> Task goal
Starting with the line below that holds "Removes an array of files. [57, 409]" and stopping after the line that holds "box as [x1, y1, x2, y2].", transcribe the lines exactly, leaving out all pictures.

> Source records
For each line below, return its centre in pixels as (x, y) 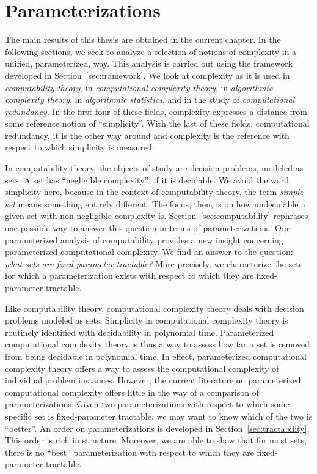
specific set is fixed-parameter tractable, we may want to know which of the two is (159, 416)
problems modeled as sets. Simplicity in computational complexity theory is (147, 320)
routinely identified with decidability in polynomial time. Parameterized (140, 332)
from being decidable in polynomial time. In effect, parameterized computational (156, 356)
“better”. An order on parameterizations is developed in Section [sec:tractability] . (157, 428)
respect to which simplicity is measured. (80, 147)
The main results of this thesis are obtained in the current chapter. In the (143, 39)
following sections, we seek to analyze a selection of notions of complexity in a (151, 51)
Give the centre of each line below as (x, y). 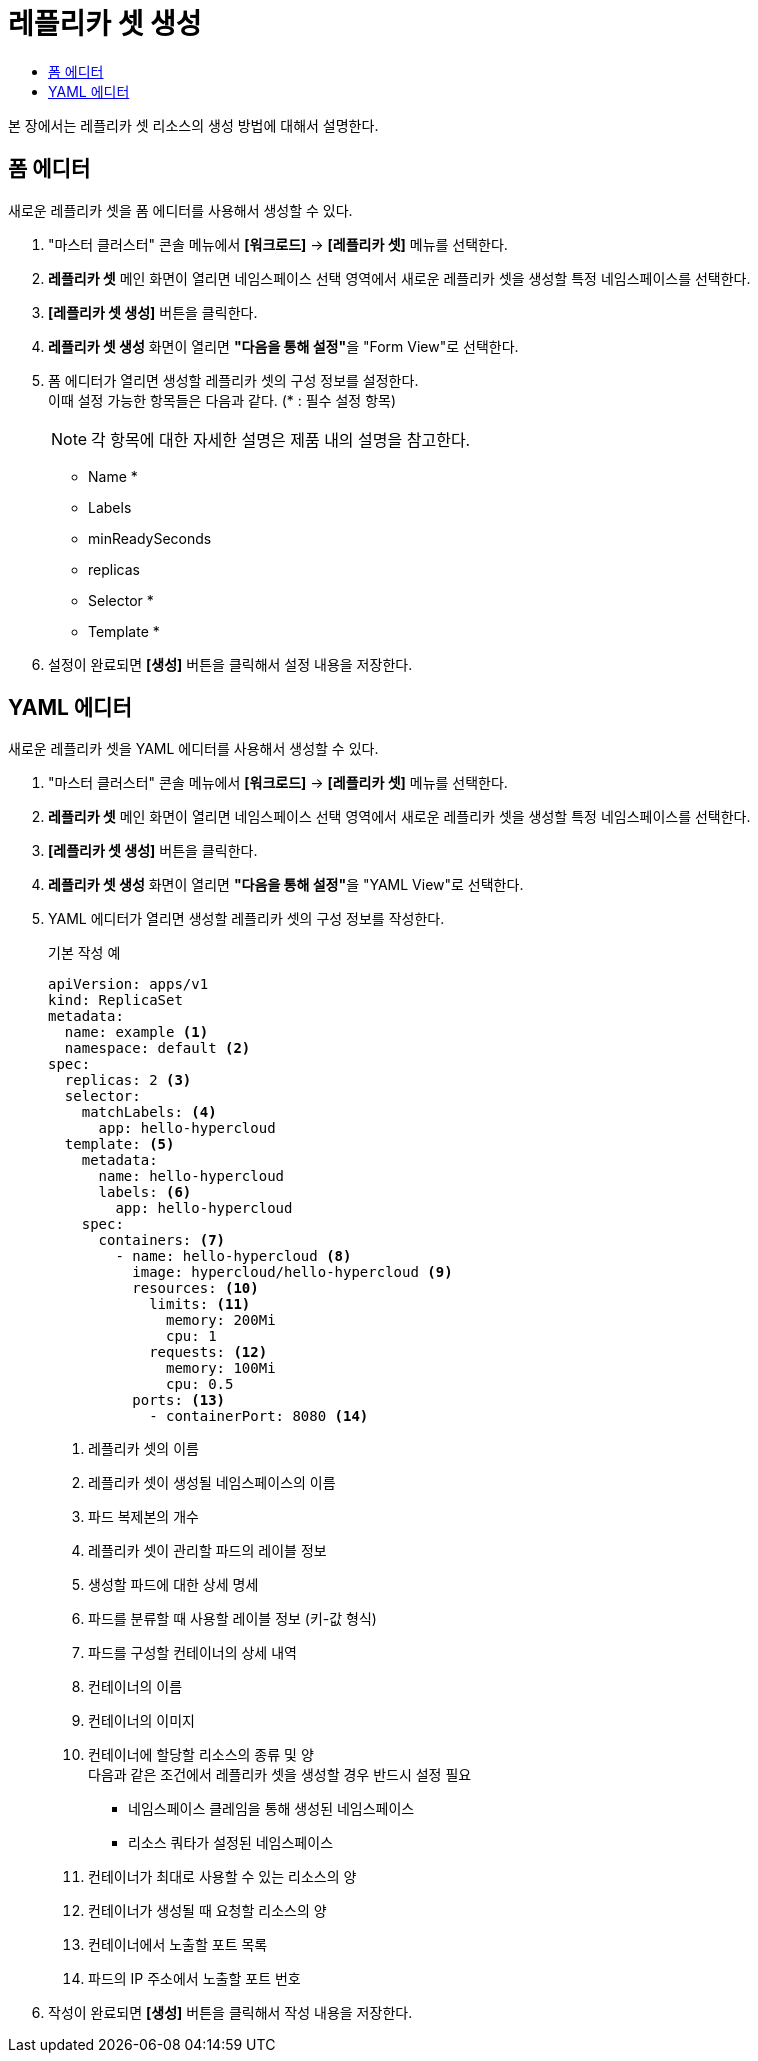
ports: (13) (179, 1400)
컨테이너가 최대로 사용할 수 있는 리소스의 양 (222, 1877)
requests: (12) (208, 1352)
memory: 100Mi (221, 1368)
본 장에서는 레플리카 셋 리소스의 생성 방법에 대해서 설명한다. (193, 125)
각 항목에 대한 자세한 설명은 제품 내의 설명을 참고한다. (281, 439)
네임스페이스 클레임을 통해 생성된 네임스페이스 (271, 1809)
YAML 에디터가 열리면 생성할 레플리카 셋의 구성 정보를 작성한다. (246, 919)
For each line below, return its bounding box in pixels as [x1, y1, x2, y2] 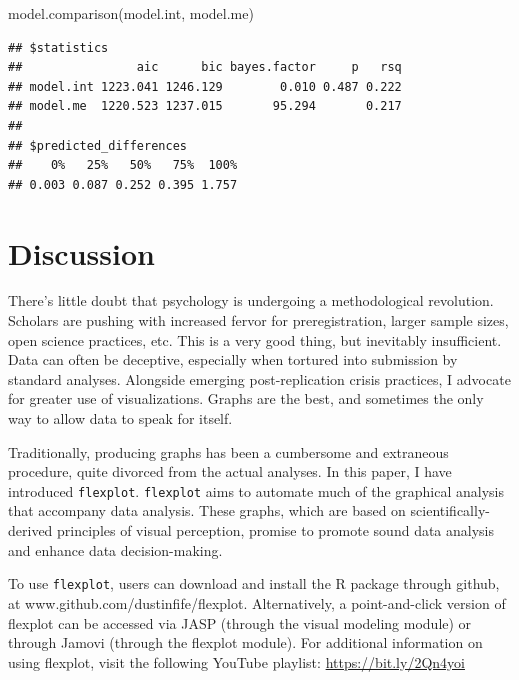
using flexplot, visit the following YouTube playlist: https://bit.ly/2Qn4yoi [8, 651, 465, 672]
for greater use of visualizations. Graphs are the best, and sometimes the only [8, 388, 484, 409]
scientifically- [410, 500, 490, 521]
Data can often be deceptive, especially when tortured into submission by [8, 349, 458, 370]
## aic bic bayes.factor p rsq [8, 60, 402, 75]
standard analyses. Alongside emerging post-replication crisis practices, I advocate [8, 368, 511, 389]
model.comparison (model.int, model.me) [8, 3, 254, 23]
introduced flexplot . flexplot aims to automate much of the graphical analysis [8, 480, 504, 501]
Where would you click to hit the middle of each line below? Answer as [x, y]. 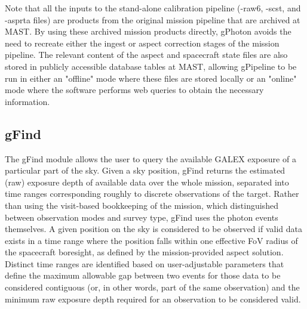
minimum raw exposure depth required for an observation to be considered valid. [153, 299]
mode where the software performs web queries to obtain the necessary [134, 90]
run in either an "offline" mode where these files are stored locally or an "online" [151, 78]
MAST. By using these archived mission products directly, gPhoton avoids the [148, 31]
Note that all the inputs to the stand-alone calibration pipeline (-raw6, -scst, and [153, 8]
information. [27, 101]
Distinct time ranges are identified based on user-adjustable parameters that [145, 263]
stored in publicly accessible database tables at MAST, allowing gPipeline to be [151, 66]
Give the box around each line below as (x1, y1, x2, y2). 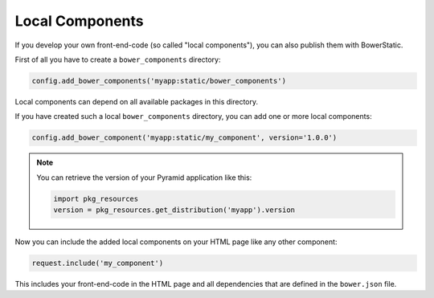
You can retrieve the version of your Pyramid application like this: (36, 173, 252, 182)
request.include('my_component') (31, 259, 164, 267)
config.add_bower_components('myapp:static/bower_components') (31, 76, 287, 85)
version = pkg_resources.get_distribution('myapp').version (53, 206, 296, 214)
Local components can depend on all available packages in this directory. (14, 96, 259, 106)
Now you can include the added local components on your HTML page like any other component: (14, 237, 338, 247)
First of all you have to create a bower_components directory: (14, 55, 221, 64)
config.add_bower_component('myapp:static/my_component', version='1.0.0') (31, 133, 338, 142)
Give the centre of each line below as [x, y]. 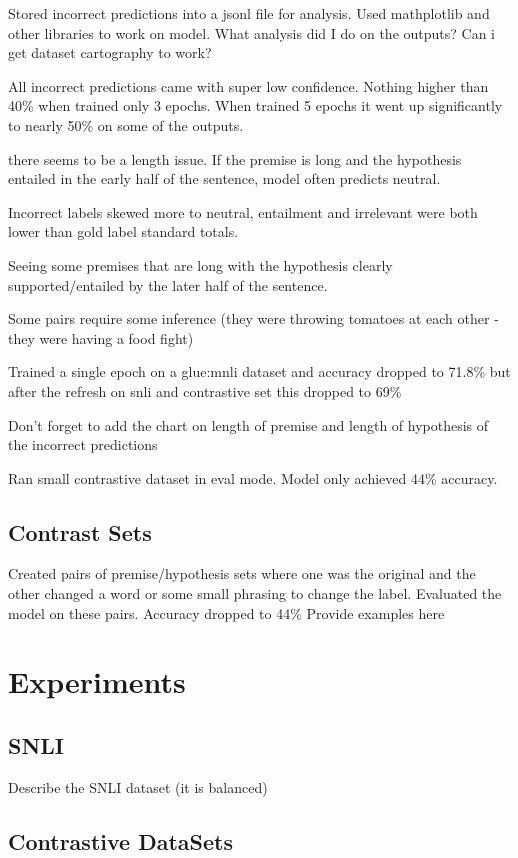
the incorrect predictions [83, 444]
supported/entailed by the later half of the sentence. [168, 284]
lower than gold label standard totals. [123, 231]
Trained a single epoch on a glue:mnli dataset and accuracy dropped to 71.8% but [259, 371]
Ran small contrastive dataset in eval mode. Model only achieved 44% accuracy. [253, 477]
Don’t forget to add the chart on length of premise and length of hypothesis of [248, 424]
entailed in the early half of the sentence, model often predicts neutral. [224, 178]
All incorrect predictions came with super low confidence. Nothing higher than [248, 85]
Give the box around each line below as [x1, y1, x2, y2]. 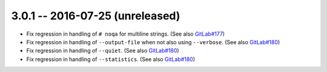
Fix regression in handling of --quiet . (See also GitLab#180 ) [26, 47, 179, 54]
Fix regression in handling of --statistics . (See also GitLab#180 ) [26, 55, 196, 63]
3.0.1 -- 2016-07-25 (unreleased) [11, 9, 180, 22]
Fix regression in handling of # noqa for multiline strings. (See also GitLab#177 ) [26, 30, 225, 38]
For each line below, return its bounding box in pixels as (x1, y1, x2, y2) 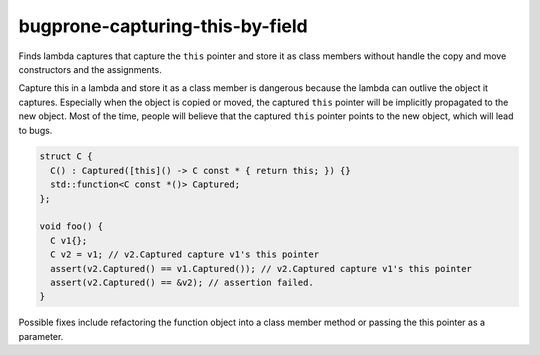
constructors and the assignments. (18, 63, 162, 75)
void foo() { (39, 221, 104, 232)
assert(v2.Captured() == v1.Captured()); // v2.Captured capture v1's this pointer (50, 263, 472, 274)
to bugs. (18, 124, 53, 136)
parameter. (18, 330, 64, 342)
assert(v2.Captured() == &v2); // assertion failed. (50, 277, 314, 288)
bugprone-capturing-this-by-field (18, 15, 309, 37)
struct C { (39, 151, 93, 162)
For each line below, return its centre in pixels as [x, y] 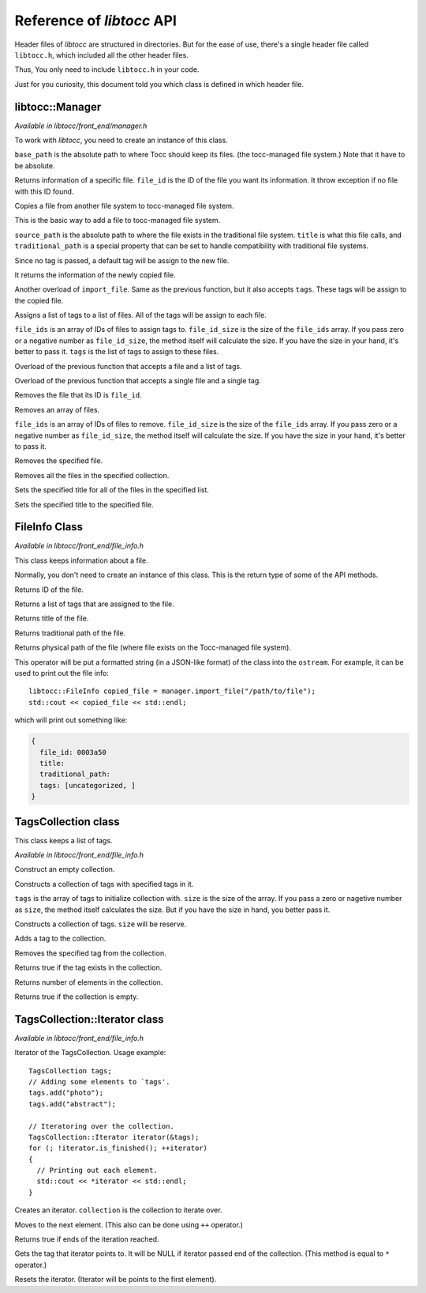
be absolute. [35, 165]
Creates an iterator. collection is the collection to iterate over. [118, 1210]
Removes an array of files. [57, 409]
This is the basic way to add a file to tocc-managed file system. [118, 221]
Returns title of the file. [52, 618]
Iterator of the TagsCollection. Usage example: [90, 1053]
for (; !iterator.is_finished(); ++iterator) [118, 1148]
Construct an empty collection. [65, 869]
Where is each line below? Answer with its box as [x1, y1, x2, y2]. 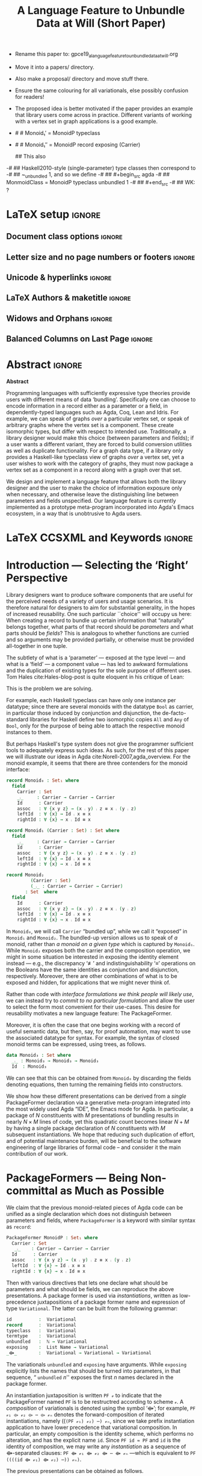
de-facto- [162, 709, 186, 717]
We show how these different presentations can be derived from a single [6, 1092, 186, 1100]
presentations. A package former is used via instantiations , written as [6, 1292, 179, 1299]
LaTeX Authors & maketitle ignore [6, 293, 131, 303]
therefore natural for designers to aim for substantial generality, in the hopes [6, 604, 195, 611]
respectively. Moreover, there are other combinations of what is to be [6, 973, 177, 980]
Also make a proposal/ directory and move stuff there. [14, 75, 149, 82]
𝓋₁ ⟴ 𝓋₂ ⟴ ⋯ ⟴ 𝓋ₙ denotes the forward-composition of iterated [6, 1410, 165, 1418]
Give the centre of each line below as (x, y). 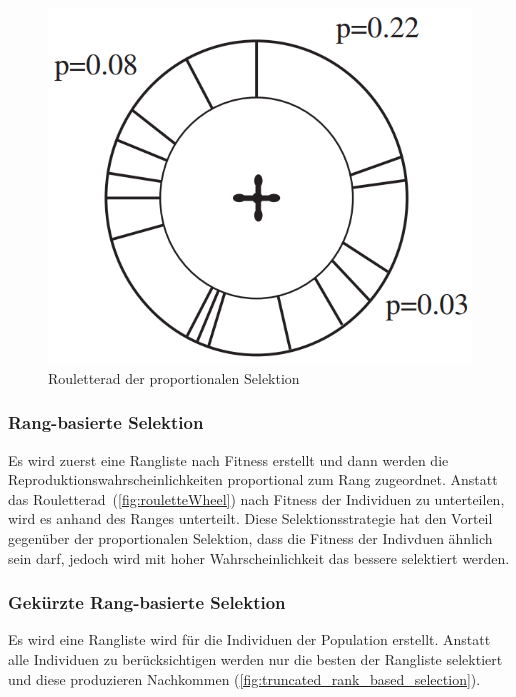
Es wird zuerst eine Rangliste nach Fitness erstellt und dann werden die (228, 459)
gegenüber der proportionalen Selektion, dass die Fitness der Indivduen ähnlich (250, 537)
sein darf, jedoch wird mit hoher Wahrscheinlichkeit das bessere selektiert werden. (259, 557)
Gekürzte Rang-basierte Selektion (147, 602)
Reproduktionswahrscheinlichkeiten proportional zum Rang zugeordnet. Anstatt (253, 479)
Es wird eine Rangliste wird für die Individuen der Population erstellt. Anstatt (249, 639)
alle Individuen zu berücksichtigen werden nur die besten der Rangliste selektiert (255, 658)
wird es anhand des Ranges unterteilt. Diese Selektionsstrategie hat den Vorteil (250, 518)
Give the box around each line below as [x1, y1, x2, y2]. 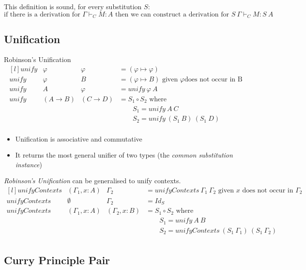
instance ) [15, 159, 42, 169]
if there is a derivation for [4, 11, 80, 18]
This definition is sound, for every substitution [4, 1, 142, 11]
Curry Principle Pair [4, 253, 110, 268]
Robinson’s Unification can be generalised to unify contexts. [4, 175, 181, 186]
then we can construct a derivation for [115, 11, 229, 18]
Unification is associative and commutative [15, 133, 142, 143]
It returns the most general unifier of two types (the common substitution [15, 150, 233, 160]
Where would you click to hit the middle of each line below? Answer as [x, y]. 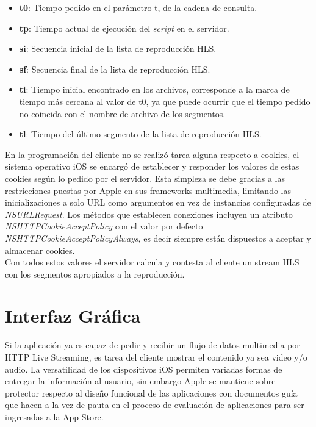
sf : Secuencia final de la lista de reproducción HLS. [115, 69]
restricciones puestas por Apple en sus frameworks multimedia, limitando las [148, 190]
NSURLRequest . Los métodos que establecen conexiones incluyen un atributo [149, 214]
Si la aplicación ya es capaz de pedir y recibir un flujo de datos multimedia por [153, 345]
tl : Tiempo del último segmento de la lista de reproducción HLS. [140, 134]
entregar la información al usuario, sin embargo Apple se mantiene [129, 381]
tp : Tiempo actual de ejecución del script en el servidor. [124, 28]
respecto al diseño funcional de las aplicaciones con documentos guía [170, 393]
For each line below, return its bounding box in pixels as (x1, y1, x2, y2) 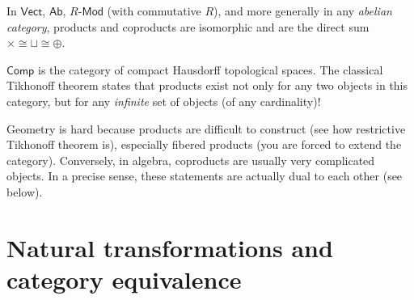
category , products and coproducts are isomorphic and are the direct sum (6, 18, 370, 35)
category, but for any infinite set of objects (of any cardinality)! (6, 92, 321, 109)
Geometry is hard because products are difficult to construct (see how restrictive (6, 120, 406, 137)
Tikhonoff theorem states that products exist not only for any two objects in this (6, 77, 408, 94)
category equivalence (6, 262, 242, 295)
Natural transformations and (6, 230, 333, 264)
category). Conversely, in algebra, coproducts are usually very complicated (6, 151, 375, 168)
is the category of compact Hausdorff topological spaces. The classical (37, 61, 383, 78)
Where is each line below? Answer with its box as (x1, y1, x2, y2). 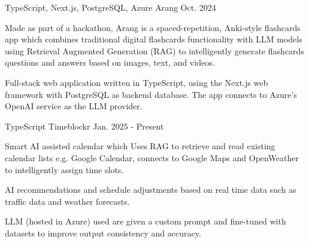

> Result of the exercise
Removes an array of files. [57, 409]
This is the basic way to add a file to tocc-managed file system. [118, 221]
Returns title of the file. [52, 618]
Iterator of the TagsCollection. Usage example: [90, 1053]
for (; !iterator.is_finished(); ++iterator) [118, 1148]
Construct an empty collection. [65, 869]
Where is each line below? Answer with its box as [x1, y1, x2, y2]. 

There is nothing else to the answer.